NOTE: This talk will be virtual only by Zoom.
Click the button below or go to: https://yale.zoom.us/j/98072079047
Abstract: Optimal transport is a branch of mathematics which has received a recent surge of interest as a methodological tool in statistics. This field grew out of the optimal transport problem, which seeks to find a transformation between two given probability distributions with minimal expected displacement. Such a transformation is called an optimal transport map, and its expected displacement defines a metric between the two distributions called the Wasserstein distance. Although these two objects appear prominently in a wide range of recent statistical methodologies and applications, the fundamental question of performing statistical inference for these objects remains unsolved in general dimension. In this talk, I will share some of our recent progress in addressing this problem. First, I will present a pointwise central limit theorem for optimal transport maps between distributions with smooth densities. Second, I will explain how these ideas can be used to construct semiparametric efficient estimators of the Wasserstein distance in general dimension. Third, I will present two vignettes of my ongoing interdisciplinary work in experimental high energy physics and super-resolution microscopy, which raise exciting new inferential questions for various optimal transport functionals.

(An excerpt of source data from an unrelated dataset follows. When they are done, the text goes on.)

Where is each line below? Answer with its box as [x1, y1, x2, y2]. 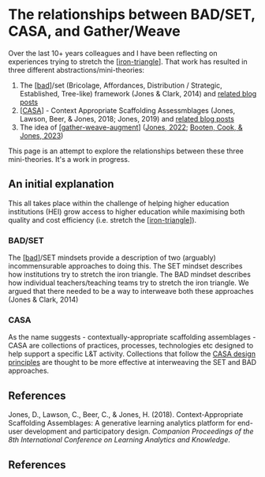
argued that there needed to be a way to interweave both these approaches [8, 287, 254, 296]
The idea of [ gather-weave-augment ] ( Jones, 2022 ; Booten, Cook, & [19, 122, 243, 132]
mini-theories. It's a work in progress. [8, 154, 130, 163]
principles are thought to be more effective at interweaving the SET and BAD [8, 358, 257, 367]
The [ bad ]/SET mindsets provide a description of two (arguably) [8, 253, 217, 262]
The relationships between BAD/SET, [8, 6, 256, 24]
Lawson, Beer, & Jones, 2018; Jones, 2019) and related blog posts [19, 114, 235, 123]
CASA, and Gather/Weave [8, 22, 181, 40]
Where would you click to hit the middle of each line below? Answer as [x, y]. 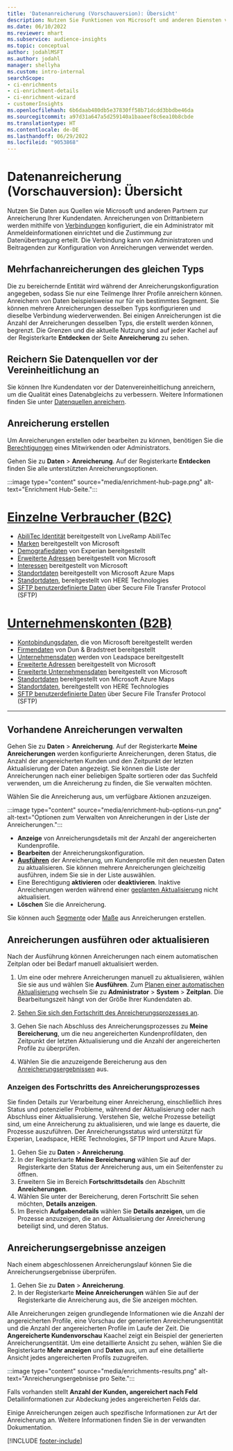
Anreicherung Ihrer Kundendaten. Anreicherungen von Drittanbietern [105, 218]
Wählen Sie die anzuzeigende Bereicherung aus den [92, 1062]
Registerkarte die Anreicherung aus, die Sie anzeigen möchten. [107, 1300]
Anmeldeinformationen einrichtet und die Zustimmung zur [90, 233]
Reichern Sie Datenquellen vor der [83, 359]
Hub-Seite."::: [78, 489]
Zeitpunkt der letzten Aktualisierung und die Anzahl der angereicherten [119, 1041]
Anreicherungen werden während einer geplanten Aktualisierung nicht [118, 890]
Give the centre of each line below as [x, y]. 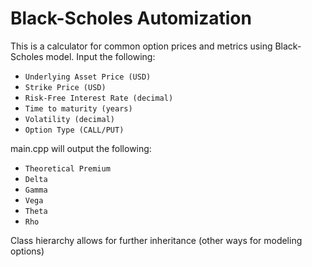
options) [27, 251]
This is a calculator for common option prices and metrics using [141, 46]
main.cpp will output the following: [81, 148]
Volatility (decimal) [69, 119]
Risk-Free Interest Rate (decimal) [99, 98]
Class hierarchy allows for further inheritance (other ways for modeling [156, 240]
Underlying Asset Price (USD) [88, 77]
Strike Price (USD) [65, 87]
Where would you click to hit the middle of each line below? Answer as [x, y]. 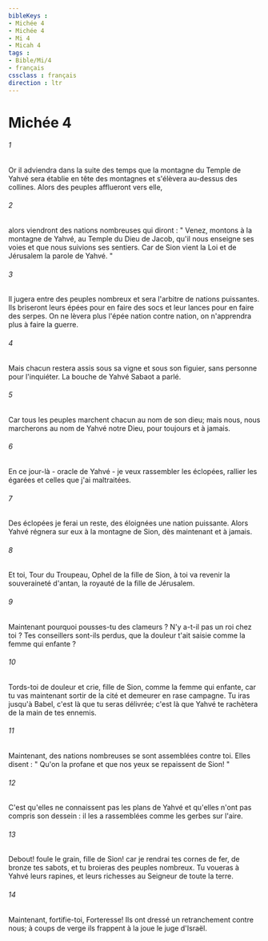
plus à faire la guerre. [43, 325]
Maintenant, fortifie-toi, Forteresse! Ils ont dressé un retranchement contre [131, 919]
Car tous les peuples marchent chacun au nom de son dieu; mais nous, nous [134, 420]
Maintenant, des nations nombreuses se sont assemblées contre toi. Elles [129, 756]
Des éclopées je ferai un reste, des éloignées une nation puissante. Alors [128, 523]
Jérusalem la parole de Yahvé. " [61, 256]
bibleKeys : [28, 16]
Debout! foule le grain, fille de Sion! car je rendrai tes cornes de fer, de [124, 859]
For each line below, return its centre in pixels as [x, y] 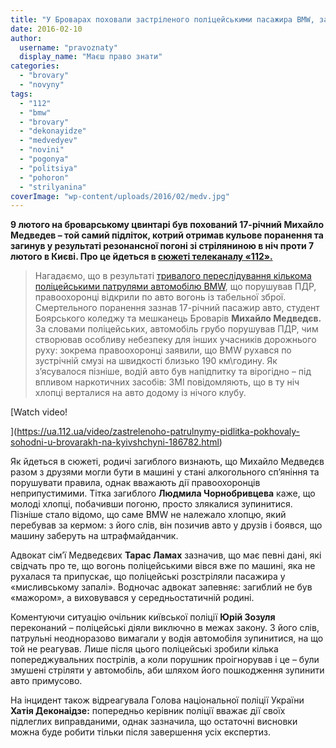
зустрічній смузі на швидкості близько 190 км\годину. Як [156, 361]
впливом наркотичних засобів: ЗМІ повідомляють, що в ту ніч [167, 382]
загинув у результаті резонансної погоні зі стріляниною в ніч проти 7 [162, 246]
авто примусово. [46, 681]
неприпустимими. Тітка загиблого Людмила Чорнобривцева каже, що [163, 493]
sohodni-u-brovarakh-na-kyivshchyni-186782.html [115, 442]
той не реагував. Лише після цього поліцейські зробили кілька [144, 649]
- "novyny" [42, 85]
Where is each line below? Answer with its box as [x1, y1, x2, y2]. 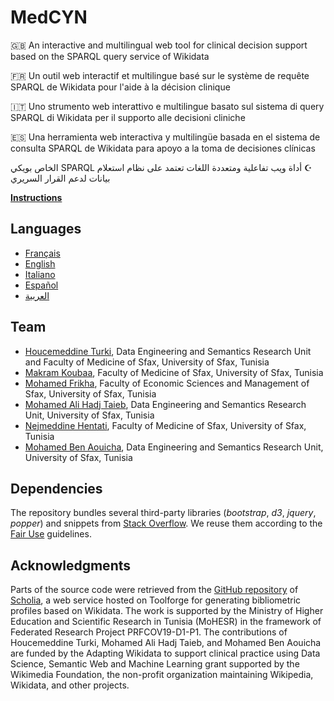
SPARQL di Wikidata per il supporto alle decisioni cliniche [10, 111, 246, 123]
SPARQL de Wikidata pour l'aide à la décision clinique [10, 81, 231, 93]
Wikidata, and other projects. [10, 679, 130, 691]
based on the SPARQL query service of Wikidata [10, 50, 210, 62]
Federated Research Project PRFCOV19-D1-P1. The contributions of [10, 626, 288, 638]
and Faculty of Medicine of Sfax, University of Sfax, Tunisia [24, 356, 270, 368]
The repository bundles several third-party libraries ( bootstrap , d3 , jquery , [10, 507, 317, 519]
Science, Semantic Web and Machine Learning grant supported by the [10, 658, 300, 670]

NOTE: This talk will be virtual only by Zoom. Click the above or go to: https://yale.zoom.us/j/98072079047
Speaker Bio: Tudor Manole is a PhD candidate in the Department of Statistics and Data Science at Carnegie Mellon University (CMU), advised by Sivaraman Balakrishnan and Larry Wasserman. He is broadly interested in nonparametric statistics, and has worked on statistical aspects of optimal transport theory, the analysis of finite mixture models, and applications in high energy physics. He was a recipient of the CMU Graduate Presidential Fellowship, and the IMS Lawrence D. Brown Award.